TRY IT |
Output the entries exactly. Start at the first line, finish with the line containing "good thermal conductivity", and omit the pictures.
PROVIDED DATA below:
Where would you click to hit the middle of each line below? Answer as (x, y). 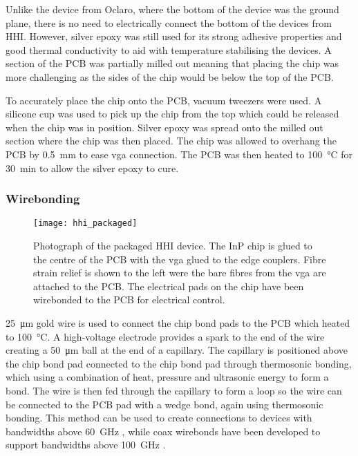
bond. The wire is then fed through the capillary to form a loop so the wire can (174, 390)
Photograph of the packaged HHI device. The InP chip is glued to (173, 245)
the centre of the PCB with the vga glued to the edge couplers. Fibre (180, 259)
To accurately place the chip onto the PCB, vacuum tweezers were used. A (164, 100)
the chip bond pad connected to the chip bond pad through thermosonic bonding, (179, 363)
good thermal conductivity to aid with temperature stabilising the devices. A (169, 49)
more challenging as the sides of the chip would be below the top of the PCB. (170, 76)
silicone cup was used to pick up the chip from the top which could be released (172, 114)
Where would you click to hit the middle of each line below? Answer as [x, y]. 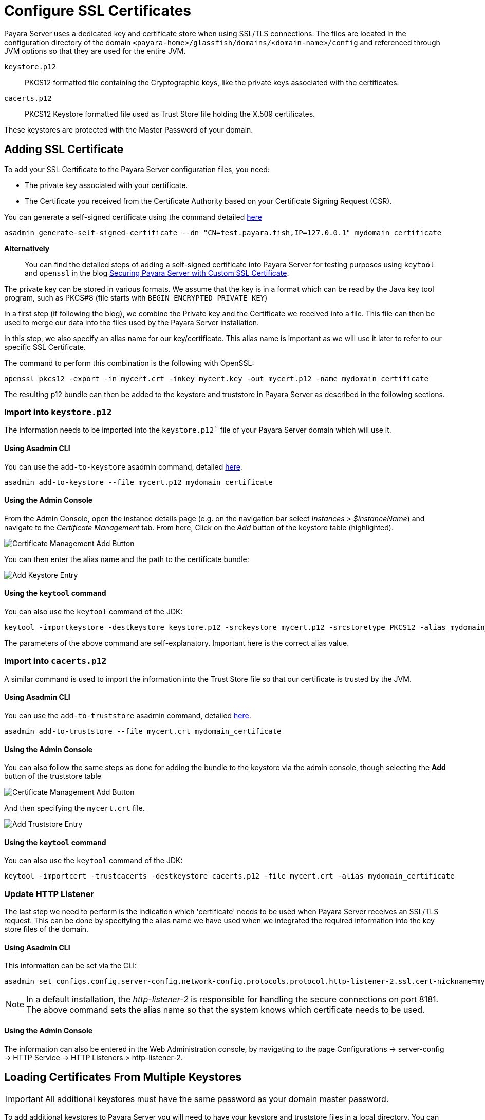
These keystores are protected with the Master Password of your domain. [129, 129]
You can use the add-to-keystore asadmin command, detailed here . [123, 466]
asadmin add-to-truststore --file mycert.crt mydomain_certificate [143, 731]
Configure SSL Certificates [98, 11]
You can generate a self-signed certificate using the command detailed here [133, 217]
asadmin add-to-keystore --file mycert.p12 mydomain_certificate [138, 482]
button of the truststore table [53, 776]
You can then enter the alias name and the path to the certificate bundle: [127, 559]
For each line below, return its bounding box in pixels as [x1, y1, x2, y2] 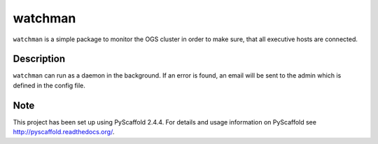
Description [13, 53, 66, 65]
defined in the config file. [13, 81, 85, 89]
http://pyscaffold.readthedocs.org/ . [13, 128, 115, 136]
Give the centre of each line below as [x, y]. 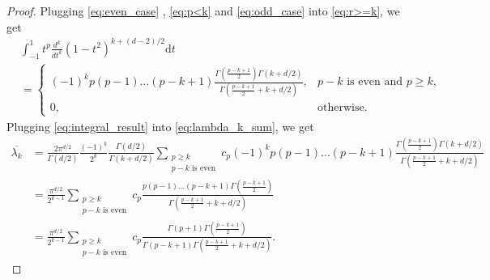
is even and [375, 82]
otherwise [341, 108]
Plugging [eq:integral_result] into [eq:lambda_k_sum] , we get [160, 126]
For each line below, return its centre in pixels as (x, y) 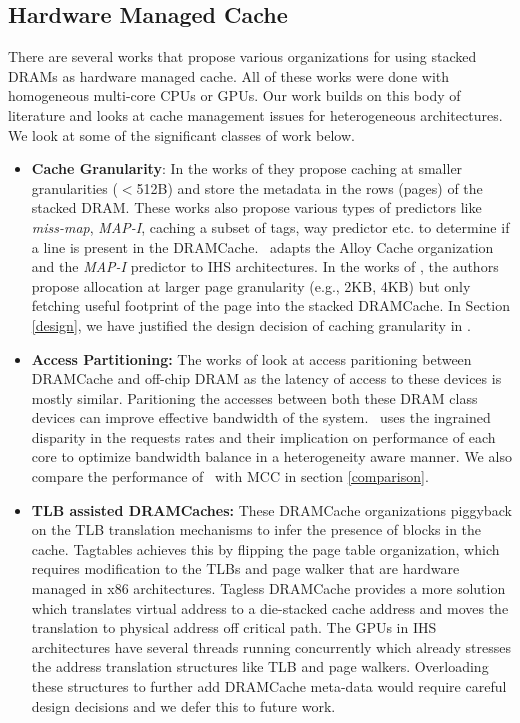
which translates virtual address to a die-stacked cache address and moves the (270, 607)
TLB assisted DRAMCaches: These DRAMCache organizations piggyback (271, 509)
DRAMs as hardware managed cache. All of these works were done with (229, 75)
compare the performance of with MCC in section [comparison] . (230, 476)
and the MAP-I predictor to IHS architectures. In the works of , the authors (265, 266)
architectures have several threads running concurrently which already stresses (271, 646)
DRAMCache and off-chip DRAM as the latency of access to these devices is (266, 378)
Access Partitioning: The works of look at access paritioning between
End of PROVIDED DATA.
FINISHED TASK |
Where would you click to hit the middle of each line below? Answer as (x, y). 
bond. The wire is then fed through the capillary to form a loop so the wire can (174, 390)
Photograph of the packaged HHI device. The InP chip is glued to (173, 245)
the centre of the PCB with the vga glued to the edge couplers. Fibre (180, 259)
To accurately place the chip onto the PCB, vacuum tweezers were used. A (164, 100)
the chip bond pad connected to the chip bond pad through thermosonic bonding, (179, 363)
good thermal conductivity to aid with temperature stabilising the devices. A (169, 49)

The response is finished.